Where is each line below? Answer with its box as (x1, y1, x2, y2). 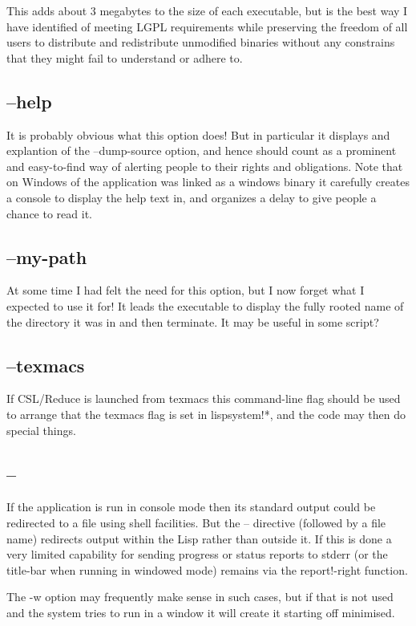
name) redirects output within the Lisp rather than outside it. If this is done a (6, 530, 392, 547)
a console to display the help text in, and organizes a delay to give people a (6, 189, 377, 205)
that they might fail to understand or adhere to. (6, 49, 243, 66)
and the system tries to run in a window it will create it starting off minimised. (6, 604, 395, 620)
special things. (6, 421, 76, 438)
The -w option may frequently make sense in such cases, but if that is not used (6, 588, 394, 605)
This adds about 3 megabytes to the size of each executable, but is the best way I (6, 2, 408, 18)
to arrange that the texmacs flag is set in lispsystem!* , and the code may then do (6, 405, 406, 422)
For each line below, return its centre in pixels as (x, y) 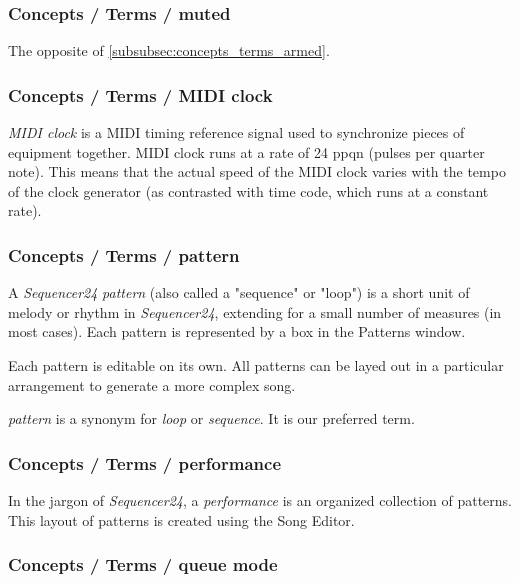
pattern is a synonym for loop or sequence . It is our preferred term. (211, 418)
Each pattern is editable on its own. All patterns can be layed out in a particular (256, 365)
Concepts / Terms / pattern (124, 254)
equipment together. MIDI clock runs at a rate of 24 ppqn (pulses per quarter (246, 151)
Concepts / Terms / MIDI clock (140, 94)
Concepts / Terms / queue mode (143, 564)
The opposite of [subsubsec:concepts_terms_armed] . (169, 50)
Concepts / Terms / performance (145, 462)
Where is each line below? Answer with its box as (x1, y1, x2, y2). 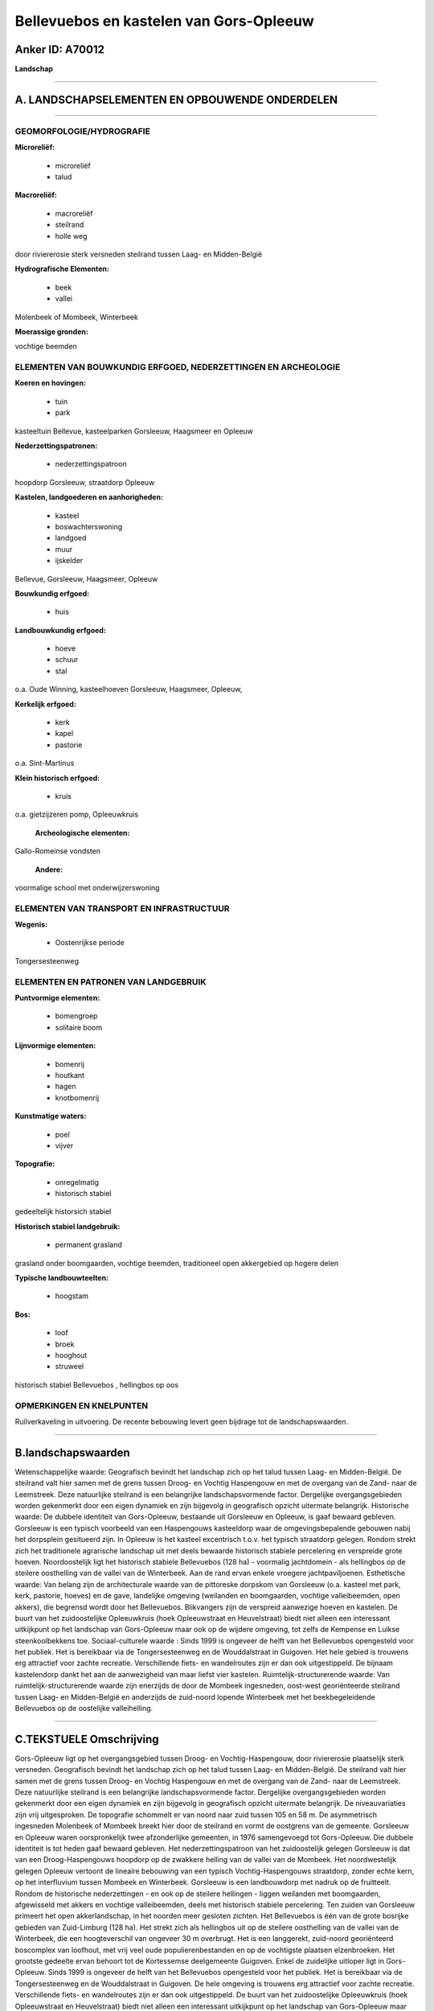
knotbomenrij (55, 1092, 100, 1102)
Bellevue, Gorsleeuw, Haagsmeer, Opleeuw (14, 574, 158, 583)
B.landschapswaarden (14, 1446, 130, 1459)
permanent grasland (55, 1240, 122, 1250)
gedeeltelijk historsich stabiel (14, 1207, 112, 1216)
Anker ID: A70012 (14, 43, 104, 56)
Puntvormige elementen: (14, 993, 100, 1002)
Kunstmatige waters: (14, 1111, 87, 1121)
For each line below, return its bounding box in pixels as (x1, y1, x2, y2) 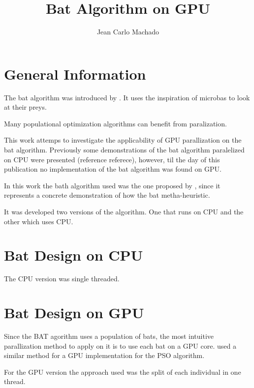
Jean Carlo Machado (96, 27, 159, 37)
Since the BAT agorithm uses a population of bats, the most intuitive (4, 331, 214, 341)
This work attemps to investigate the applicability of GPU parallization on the (4, 135, 242, 145)
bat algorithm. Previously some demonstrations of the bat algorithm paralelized (4, 145, 245, 155)
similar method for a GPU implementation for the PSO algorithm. (4, 350, 205, 360)
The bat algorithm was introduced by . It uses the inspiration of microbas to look (4, 92, 250, 102)
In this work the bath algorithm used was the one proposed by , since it (4, 180, 221, 190)
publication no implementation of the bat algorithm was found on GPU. (4, 164, 222, 174)
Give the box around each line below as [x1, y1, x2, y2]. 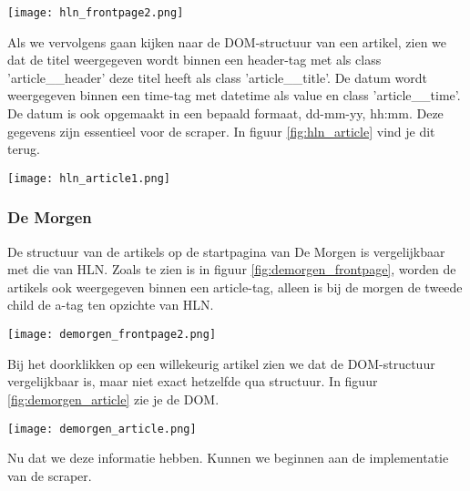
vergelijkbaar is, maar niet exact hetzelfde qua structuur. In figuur [7, 372, 378, 391]
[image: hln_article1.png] [7, 171, 170, 185]
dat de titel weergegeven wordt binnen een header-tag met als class [7, 50, 382, 69]
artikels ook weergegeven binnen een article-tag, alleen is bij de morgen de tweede [7, 277, 463, 296]
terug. [7, 139, 40, 159]
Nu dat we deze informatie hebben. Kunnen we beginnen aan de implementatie [7, 448, 449, 467]
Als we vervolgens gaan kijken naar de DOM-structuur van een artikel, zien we [7, 32, 447, 51]
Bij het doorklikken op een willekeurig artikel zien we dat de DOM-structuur [7, 353, 435, 373]
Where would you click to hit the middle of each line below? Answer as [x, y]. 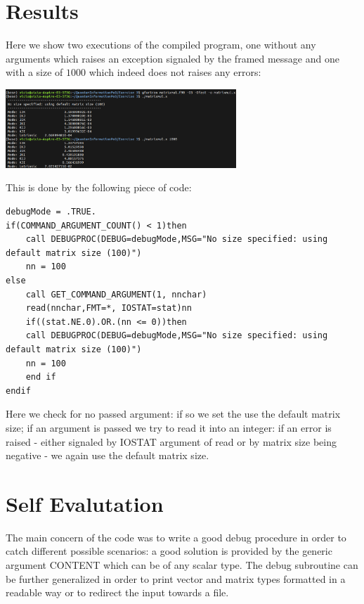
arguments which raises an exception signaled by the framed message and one [173, 58]
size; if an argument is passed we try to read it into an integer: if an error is [169, 427]
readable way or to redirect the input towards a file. [117, 592]
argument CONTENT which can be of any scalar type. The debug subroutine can [182, 565]
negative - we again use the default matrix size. [108, 455]
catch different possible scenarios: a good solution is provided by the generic [169, 551]
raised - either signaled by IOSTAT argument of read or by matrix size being [171, 441]
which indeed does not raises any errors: [175, 72]
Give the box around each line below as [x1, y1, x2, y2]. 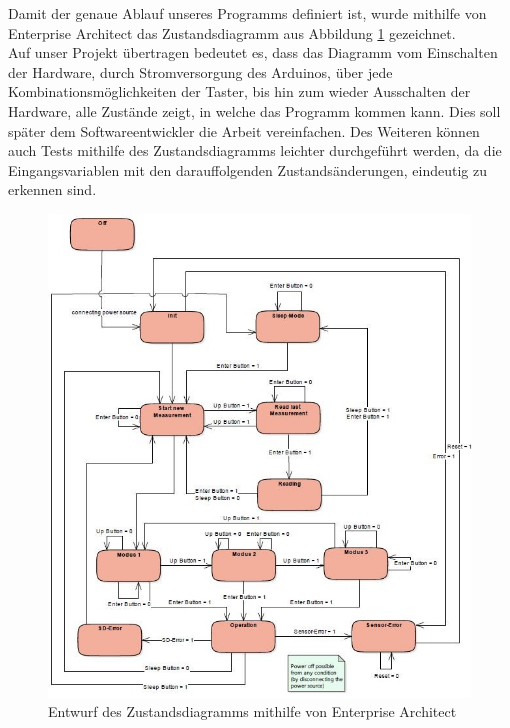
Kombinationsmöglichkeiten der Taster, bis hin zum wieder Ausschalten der [8, 81, 471, 102]
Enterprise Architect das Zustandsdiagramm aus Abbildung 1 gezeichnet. [8, 22, 456, 43]
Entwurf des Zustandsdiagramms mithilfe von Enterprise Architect [48, 701, 457, 722]
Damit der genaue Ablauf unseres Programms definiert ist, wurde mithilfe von [8, 3, 487, 23]
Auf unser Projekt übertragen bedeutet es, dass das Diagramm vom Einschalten [8, 42, 498, 63]
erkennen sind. [8, 179, 97, 200]
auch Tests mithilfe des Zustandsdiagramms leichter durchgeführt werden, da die [8, 140, 502, 161]
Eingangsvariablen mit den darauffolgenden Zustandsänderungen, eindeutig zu [8, 159, 487, 180]

**Exercise requirements**. Only the lines holding "size" are wanted, so copy each of them from the material.

**Answer box**.
This adds about 3 megabytes to the size of each executable, but is the best way I (6, 2, 408, 18)
size; if an argument is passed we try to read it into an integer: if an error is [169, 427]
negative - we again use the default matrix size. [108, 455]
raised - either signaled by IOSTAT argument of read or by matrix size being [171, 441]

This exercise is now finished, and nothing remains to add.